**WHAT IS NEEDED:**
Print the full set of records below, character for character and picture-free.

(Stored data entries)
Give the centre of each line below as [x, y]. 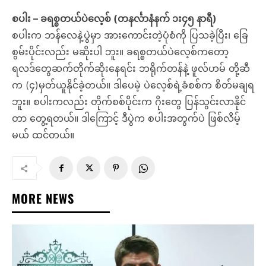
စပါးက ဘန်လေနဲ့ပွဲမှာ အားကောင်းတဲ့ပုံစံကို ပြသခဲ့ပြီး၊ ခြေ [130, 35]
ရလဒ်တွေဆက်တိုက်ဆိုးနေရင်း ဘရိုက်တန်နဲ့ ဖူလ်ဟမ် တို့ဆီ [131, 69]
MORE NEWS [43, 199]
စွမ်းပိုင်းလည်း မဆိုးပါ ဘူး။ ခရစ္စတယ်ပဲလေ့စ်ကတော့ [120, 52]
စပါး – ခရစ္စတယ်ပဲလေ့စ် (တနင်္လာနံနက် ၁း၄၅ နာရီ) [114, 19]
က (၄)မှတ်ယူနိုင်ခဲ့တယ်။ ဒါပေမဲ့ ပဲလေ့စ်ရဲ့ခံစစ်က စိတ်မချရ [133, 85]
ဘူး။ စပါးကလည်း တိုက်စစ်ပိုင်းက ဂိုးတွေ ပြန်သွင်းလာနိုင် [129, 102]
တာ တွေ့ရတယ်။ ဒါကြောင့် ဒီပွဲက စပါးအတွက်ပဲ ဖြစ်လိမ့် [126, 118]

**RESPONSE BELOW:**
Give the centre of each line below as [x, y]. 
စပါးက ဘန်လေနဲ့ပွဲမှာ အားကောင်းတဲ့ပုံစံကို ပြသခဲ့ပြီး၊ ခြေ [130, 35]
ရလဒ်တွေဆက်တိုက်ဆိုးနေရင်း ဘရိုက်တန်နဲ့ ဖူလ်ဟမ် တို့ဆီ [131, 69]
MORE NEWS [43, 199]
စွမ်းပိုင်းလည်း မဆိုးပါ ဘူး။ ခရစ္စတယ်ပဲလေ့စ်ကတော့ [120, 52]
စပါး – ခရစ္စတယ်ပဲလေ့စ် (တနင်္လာနံနက် ၁း၄၅ နာရီ) [114, 19]
က (၄)မှတ်ယူနိုင်ခဲ့တယ်။ ဒါပေမဲ့ ပဲလေ့စ်ရဲ့ခံစစ်က စိတ်မချရ [133, 85]
ဘူး။ စပါးကလည်း တိုက်စစ်ပိုင်းက ဂိုးတွေ ပြန်သွင်းလာနိုင် [129, 102]
တာ တွေ့ရတယ်။ ဒါကြောင့် ဒီပွဲက စပါးအတွက်ပဲ ဖြစ်လိမ့် [126, 118]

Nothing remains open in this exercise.